We commend House Ways and Means Chairperson Rep. Joey Salceda, Senate Ways and Means Chairperson Senator Pia Cayetano, and the members of the bicameral conference committee for ensuring that the crucial structural reforms, especially in terms of fiscal incentive rationalization, have been attained, and for resisting attempts to dilute the reforms. We welcome that the PhP 1 billion threshold for the FIRB’s approval of incentives has been maintained.

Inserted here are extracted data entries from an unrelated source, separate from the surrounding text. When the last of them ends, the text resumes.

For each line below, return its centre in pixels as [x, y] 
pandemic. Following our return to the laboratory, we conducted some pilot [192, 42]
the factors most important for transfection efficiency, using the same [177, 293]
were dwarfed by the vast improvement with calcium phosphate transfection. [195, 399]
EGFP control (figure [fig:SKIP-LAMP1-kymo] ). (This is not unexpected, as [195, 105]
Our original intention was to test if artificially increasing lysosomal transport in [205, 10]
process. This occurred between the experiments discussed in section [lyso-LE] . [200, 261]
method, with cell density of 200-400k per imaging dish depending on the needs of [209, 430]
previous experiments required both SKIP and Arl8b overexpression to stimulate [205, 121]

However, the final version of CREATE still contains provisions that run contrary to its main objectives, are unnecessary insertions, and swing the advantage to certain parties. We have 3 main concerns about the final version of the bill:
Exemption on taxes and duties for petroleum refineries. Exempting local refineries from duties and taxes is discriminatory and swings the advantage towards certain importers. Furthermore, oil refineries are not a part of the Strategic Investment Priority Plan (SIPP), which defines the activities qualified to receive incentives. We oppose the insertion of this provision which protects vested interests and was not a part of either the House or Senate Bill. If petroleum refineries’ request for tax incentives is a question of policy, it must be subjected to public scrutiny and debate.
Exempting legislative franchises’ tax and duty incentives from the jurisdiction of the FIRB to review, withdraw, suspend or cancel tax incentives and subsidies. This provision opens the floodgates for gaming by vested interests who want to receive incentives without being subject to rigorous scrutiny. The governance of the FIRB keeps firms accountable and competitive, and removing the FIRB’s power to withdraw incentives from legislative franchises goes against the core principles of CREATE.

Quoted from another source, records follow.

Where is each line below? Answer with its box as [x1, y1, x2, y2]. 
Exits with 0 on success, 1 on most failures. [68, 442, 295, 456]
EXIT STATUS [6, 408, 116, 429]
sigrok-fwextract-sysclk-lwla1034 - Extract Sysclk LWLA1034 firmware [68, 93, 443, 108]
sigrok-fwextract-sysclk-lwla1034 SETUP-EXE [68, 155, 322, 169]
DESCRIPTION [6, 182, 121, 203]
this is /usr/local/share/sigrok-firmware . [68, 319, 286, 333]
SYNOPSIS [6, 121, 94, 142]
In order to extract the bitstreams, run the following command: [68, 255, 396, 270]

VAT exemption on housing. VAT exemptions on housing are not a focal point of CREATE; furthermore, VAT exemptions generally result in foregone revenues. Thus, for the poor to substantially benefit, these exemptions must be limited to goods and services that are consumed by the poor. Yet the threshold value for VAT exemption on housing in the CREATE Bill was raised to PhP 2.5 million for residential lots and PhP 4.2 million for houses and lots, amounts that the poor cannot afford. Poor households do not benefit from VAT exemptions on housing; these exemptions only benefit the rich while funneling funds away from development programs for the marginalized. There are other ways to encourage the development of the housing sector: targeted, direct subsidies for socialized housing beneficiaries through a voucher system, among others.
We call on President Rodrigo Duterte to exercise a line item veto of the three contentious provisions cited above, in order to ensure that CREATE’s reforms are not weakened by lobbies from vested interests.